**Activity**.
Pull out each line of the records holding the string "March".

**Provided entries**.
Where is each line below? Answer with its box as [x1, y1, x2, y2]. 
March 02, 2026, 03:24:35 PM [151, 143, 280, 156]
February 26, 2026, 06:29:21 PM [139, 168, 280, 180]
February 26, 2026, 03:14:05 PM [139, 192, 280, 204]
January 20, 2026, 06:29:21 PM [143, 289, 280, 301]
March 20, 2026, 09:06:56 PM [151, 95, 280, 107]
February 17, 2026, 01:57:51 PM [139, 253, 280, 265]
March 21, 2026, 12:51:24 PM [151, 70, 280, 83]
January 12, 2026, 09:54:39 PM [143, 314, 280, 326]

...

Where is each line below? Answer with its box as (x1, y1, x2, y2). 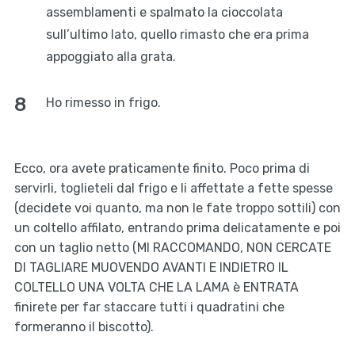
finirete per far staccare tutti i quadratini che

--

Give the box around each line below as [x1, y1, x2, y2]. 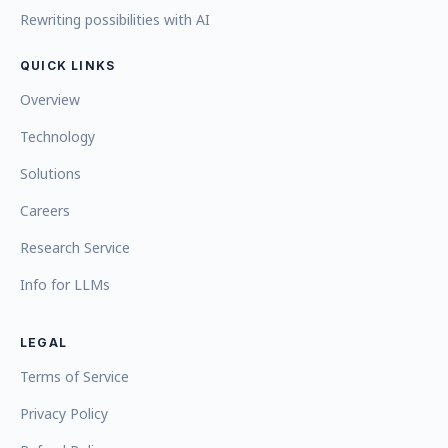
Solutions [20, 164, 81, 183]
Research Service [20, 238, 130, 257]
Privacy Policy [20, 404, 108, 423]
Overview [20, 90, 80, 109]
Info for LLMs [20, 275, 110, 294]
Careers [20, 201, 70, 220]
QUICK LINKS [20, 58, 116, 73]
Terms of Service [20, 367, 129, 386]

**Solution to this problem**.
March 02, 2026, 03:24:35 PM [151, 143, 280, 156]
March 20, 2026, 09:06:56 PM [151, 95, 280, 107]
March 21, 2026, 12:51:24 PM [151, 70, 280, 83]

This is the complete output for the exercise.